Key Responsibilities:
- OpenShift Cluster Management: Administer and manage multiple OpenShift clusters across different environments (on-premise and cloud), ensuring high availability, stability, and scalability.
- Troubleshooting & Incident Resolution: Provide L2 support for OpenShift-related incidents, resolve issues escalated from L1 support, and investigate root causes of cluster or container failures.
- Cluster Provisioning: Deploy and configure new OpenShift environments, ensuring they are aligned with organizational standards and optimized for performance and security.
- Container Management: Assist developers in deploying applications using Docker containers on OpenShift, ensuring proper environment configuration and resource allocation.
- Performance Tuning & Optimization: Monitor cluster performance, optimize resources, and ensure efficient utilization of computing, storage, and networking resources.
- Security & Compliance: Enforce security best practices, including configuring role-based access control (RBAC), security policies, and ensuring compliance with organizational and industry security standards.
- Log Management: Manage and analyze logs and metrics using OpenShift tools (e.g., OC logs, Prometheus, Grafana) to identify performance bottlenecks and troubleshoot issues.
- Patch Management: Regularly update and patch OpenShift clusters, ensuring they are up to date with the latest features, patches, and security updates.
- Backup & Disaster Recovery: Ensure robust backup and disaster recovery strategies for OpenShift deployments to minimize downtime and data loss.
- Automation & Scripting: Automate routine tasks using Ansible, Bash, or Python scripts to improve efficiency and reduce manual intervention.
- CI/CD Pipeline Support: Support and integrate CI/CD pipelines for continuous delivery and deployment, working closely with developers to ensure smooth code deployment using tools like Jenkins or GitLab.
- Documentation & Reporting: Maintain comprehensive documentation on cluster configurations, processes, troubleshooting procedures, and best practices.
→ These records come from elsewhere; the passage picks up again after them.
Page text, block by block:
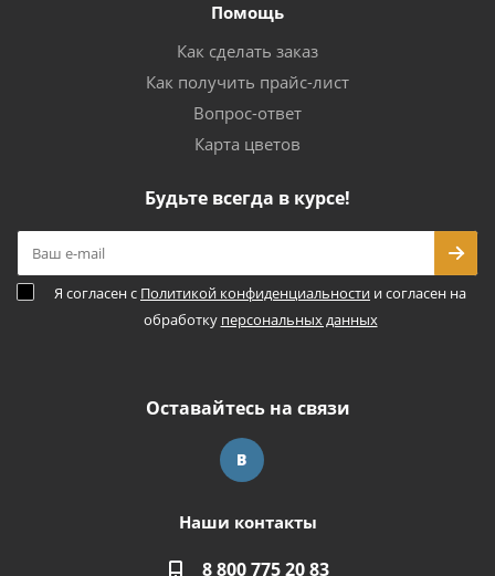
Помощь
Как сделать заказ
Как получить прайс-лист
Вопрос-ответ
Карта цветов
Будьте всегда в курсе!
Я согласен с Политикой конфиденциальности и согласен на
обработку персональных данных
Оставайтесь на связи
Наши контакты
8 800 775 20 83

Provide regular reports on system performance, incidents, and upgrades.
- Collaboration with L3 Team: Work with the L3 support team on complex issues, providing feedback, contributing to root cause analysis, and suggesting improvements to the infrastructure.
- Training & Knowledge Sharing: Provide training to L1 and junior engineers on OpenShift administration, container orchestration, and best practices.
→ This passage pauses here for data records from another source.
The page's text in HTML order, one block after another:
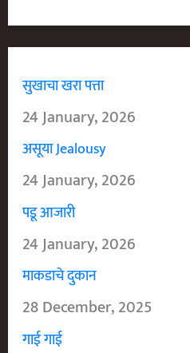
सुखाचा खरा पत्ता
24 January, 2026
असूया Jealousy
24 January, 2026
पडू आजारी
24 January, 2026
माकडाचे दुकान
28 December, 2025
गाई गाई
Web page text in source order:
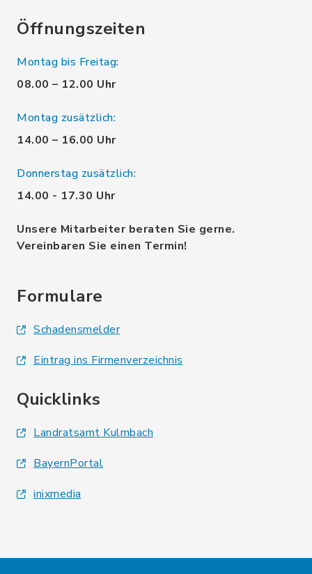
Öffnungszeiten
Montag bis Freitag:
08.00 – 12.00 Uhr
Montag zusätzlich:
14.00 – 16.00 Uhr
Donnerstag zusätzlich:
14.00 - 17.30 Uhr
Unsere Mitarbeiter beraten Sie gerne.
Vereinbaren Sie einen Termin!
Formulare
Schadensmelder
Eintrag ins Firmenverzeichnis
Quicklinks
Landratsamt Kulmbach
BayernPortal
inixmedia
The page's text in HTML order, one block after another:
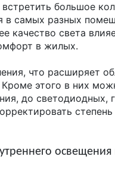
большое
в самых разных
качество света
в жилых.
что расширяет
этого в них
до светодиодных,
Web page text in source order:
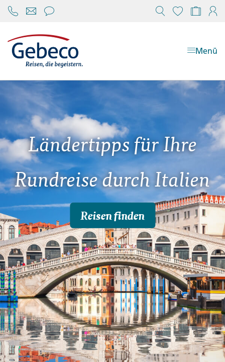
Chat öffnen Mein
Menü
Ländertipps für Ihre
Rundreise durch Italien
Reisen finden
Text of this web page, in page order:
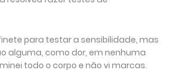
para testar a sensibilidade, mas
alguma, como dor, em nenhuma
todo o corpo e não vi marcas.

Required Qualifications & Skills:
- 3-5 years of hands-on experience with OpenShift administration and management.
- Strong knowledge of OpenShift 3.x/4.x architecture and components (e.g., Pods, Nodes, Deployments, Services, Ingress Controllers).
- Experience with Kubernetes (since OpenShift is built on Kubernetes) and a good understanding of Kubernetes clusters, containers, and container orchestration.
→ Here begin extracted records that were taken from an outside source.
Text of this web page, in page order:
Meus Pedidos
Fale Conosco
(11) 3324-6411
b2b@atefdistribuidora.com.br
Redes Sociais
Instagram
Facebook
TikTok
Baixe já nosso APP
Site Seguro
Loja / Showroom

- Expertise in Linux-based systems (RHEL, CentOS, Ubuntu) as OpenShift primarily runs on Linux.
- Familiarity with containerization tools like Docker and container registries.
- Solid understanding of CI/CD tools (e.g., Jenkins, GitLab CI, OpenShift Pipelines) and deployment automation in a containerized environment.
- Experience with networking concepts like DNS, Load Balancing, Network Policies, and Ingress controllers.
- Familiarity with Ansible, Helm, or similar automation tools for managing OpenShift clusters.
- Experience with Prometheus for monitoring and Grafana for visualization in the OpenShift environment.
- Hands-on experience with role-based access control (RBAC) and security policies in OpenShift.
- Familiarity with cloud platforms like AWS, Azure, or GCP, and the deployment of OpenShift on these platforms.
- Strong problem-solving, troubleshooting, and debugging skills.
- Ability to work in a fast-paced environment, manage multiple tasks, and prioritize effectively.
- Strong written and verbal communication skills for interacting with developers, L1 support, and cross-functional teams.